Question: In John MacArthur’s Strange Fire Conference, the speakers make a big deal of what superb interpreters of the Scriptures John Calvin and others who followed his teachings were. How does that fit with the fact that many of the Reformers continued to hold some Roman Catholic beliefs and practices?

Response: It doesn’t. Every believer is accountable for the way in which he understands the Bible. No system of man, whether Calvinist or otherwise, gives anyone special insights. It comes down to exegesis or eisegesis, the former having to do with objectively discerning from the text what God is communicating. The latter is when a person subjectively imposes his own ideas upon the text of Scripture without regard to its context or other rules of hermeneutics.
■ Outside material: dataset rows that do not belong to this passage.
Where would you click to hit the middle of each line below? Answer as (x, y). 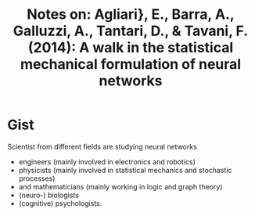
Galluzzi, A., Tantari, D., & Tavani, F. (131, 31)
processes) (37, 178)
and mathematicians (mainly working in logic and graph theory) (120, 186)
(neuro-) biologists (48, 195)
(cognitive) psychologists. (60, 203)
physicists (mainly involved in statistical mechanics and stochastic (125, 170)
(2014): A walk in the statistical (131, 48)
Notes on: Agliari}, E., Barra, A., (131, 14)
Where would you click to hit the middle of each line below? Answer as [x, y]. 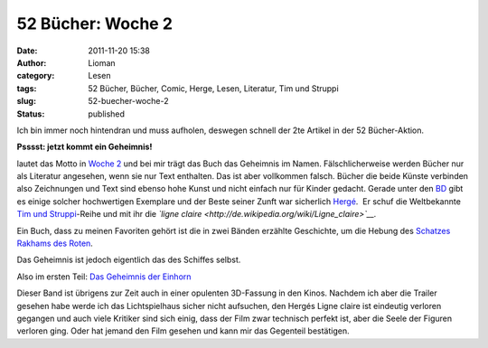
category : [36, 76]
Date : [27, 51]
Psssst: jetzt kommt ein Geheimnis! [84, 147]
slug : [26, 101]
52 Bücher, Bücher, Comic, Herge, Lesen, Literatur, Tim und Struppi [213, 88]
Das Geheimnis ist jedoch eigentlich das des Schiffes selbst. [129, 260]
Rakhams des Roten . [55, 243]
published [107, 114]
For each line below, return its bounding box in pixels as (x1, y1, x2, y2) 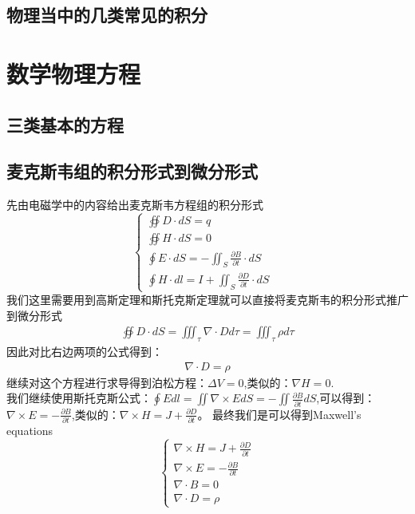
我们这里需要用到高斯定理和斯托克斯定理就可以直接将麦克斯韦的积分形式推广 (6, 291, 409, 307)
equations (6, 421, 53, 438)
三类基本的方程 (6, 112, 124, 136)
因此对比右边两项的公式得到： (6, 342, 163, 359)
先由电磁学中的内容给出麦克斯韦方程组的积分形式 (6, 196, 263, 213)
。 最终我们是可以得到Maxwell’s (197, 405, 362, 422)
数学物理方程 (6, 57, 141, 89)
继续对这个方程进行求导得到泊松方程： (6, 374, 207, 390)
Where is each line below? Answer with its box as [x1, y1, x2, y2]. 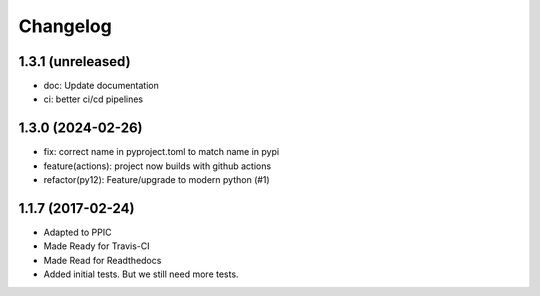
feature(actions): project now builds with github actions [43, 160, 272, 172]
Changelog [18, 15, 112, 37]
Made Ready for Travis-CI [43, 240, 150, 252]
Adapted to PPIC [43, 226, 112, 239]
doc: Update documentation [43, 80, 159, 92]
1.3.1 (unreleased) [18, 53, 131, 70]
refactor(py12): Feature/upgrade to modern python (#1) [43, 174, 270, 186]
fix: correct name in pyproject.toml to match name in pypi [43, 146, 280, 158]
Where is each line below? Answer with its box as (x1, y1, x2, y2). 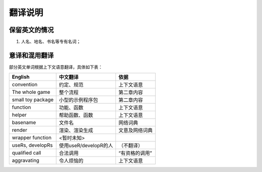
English (12, 73, 30, 80)
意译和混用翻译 (9, 51, 54, 59)
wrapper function (12, 134, 52, 141)
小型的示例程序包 (59, 97, 98, 103)
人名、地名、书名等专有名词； (21, 39, 81, 45)
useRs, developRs (12, 142, 53, 149)
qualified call (12, 150, 41, 156)
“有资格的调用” (118, 150, 152, 156)
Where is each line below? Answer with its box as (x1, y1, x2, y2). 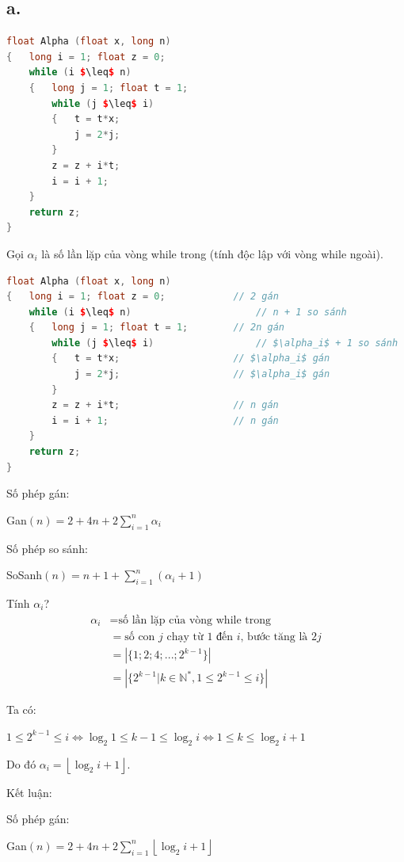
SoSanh (6, 566, 43, 583)
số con (124, 631, 155, 643)
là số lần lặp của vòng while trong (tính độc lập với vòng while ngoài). (41, 245, 383, 261)
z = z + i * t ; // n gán (51, 399, 279, 411)
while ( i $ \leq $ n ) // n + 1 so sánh (29, 306, 347, 318)
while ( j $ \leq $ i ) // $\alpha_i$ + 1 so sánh (51, 337, 398, 349)
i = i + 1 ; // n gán (51, 414, 279, 426)
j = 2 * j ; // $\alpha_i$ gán (74, 368, 330, 380)
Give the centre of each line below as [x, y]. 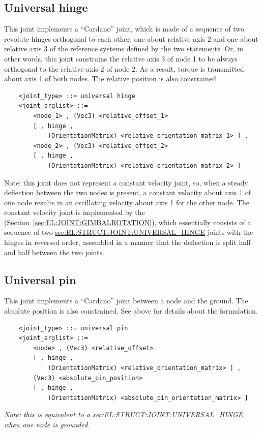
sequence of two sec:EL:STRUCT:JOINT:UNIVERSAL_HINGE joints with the [129, 232]
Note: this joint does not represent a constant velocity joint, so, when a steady [126, 182]
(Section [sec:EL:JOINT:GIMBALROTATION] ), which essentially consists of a [128, 222]
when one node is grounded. [47, 424]
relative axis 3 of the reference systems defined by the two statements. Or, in [124, 49]
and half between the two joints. [54, 252]
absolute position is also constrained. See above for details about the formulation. [131, 311]
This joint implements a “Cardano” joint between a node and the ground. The [126, 301]
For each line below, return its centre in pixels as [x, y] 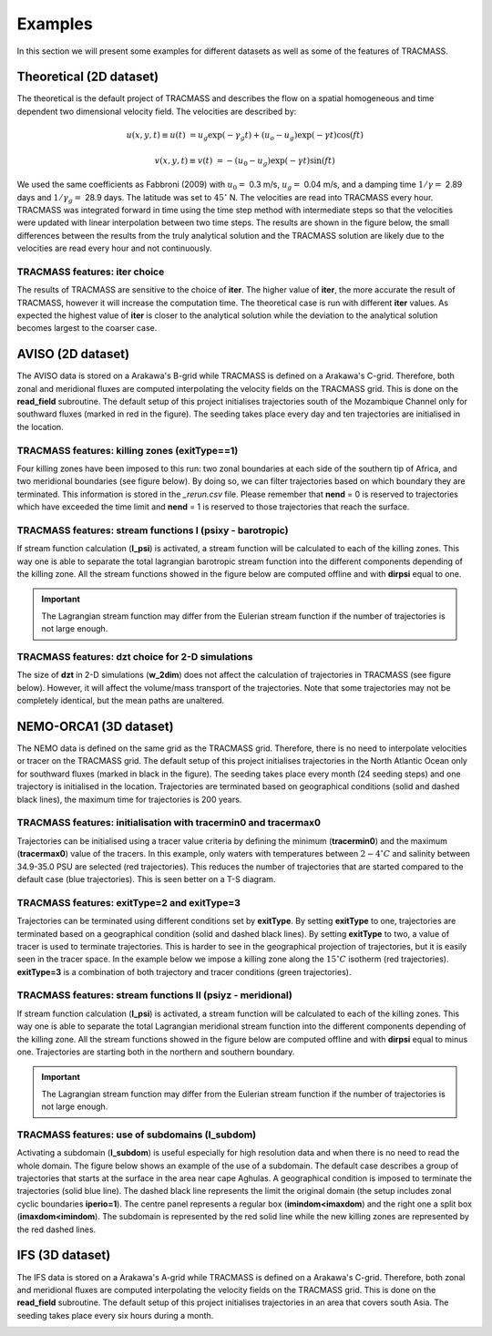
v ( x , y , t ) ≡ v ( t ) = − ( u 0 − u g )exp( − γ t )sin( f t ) [245, 161]
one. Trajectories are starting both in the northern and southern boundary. [156, 1052]
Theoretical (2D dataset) [88, 77]
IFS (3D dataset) [64, 1255]
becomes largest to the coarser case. [87, 328]
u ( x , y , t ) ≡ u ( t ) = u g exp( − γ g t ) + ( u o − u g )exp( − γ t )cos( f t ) [245, 136]
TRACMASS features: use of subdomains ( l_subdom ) [137, 1135]
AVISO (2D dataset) [73, 354]
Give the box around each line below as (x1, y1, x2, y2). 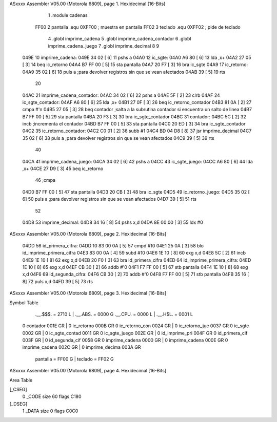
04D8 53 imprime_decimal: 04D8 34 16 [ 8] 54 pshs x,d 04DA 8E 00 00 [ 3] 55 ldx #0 (22, 219, 204, 225)
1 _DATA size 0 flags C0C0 (22, 408, 78, 414)
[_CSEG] (9, 387, 28, 393)
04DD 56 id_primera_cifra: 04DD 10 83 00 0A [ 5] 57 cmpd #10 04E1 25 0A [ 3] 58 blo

I noted in this month’s article that men such as Augustine and Calvin used Luke:14:23 to justify their use of coercion, punishment, and even death in dealing with those whom they believed to be heretics. Augustine reasoned, “Why therefore should not the Church use force in compelling her lost sons to return?... The Lord Himself said, ‘Go out into the highways and hedges and compel them to come in....’ Wherefore is the power which the Church has received...through the religious character and faith of kings...the instrument by which those who are found in the highways and hedges—that is, in heresies and schisms—are compelled to come in, and let them not find fault with being compelled.” (E. H. Broadbent, The Pilgrim Church [Port Colborne, ON: Gospel Folio Press, reprint 1999], 49.)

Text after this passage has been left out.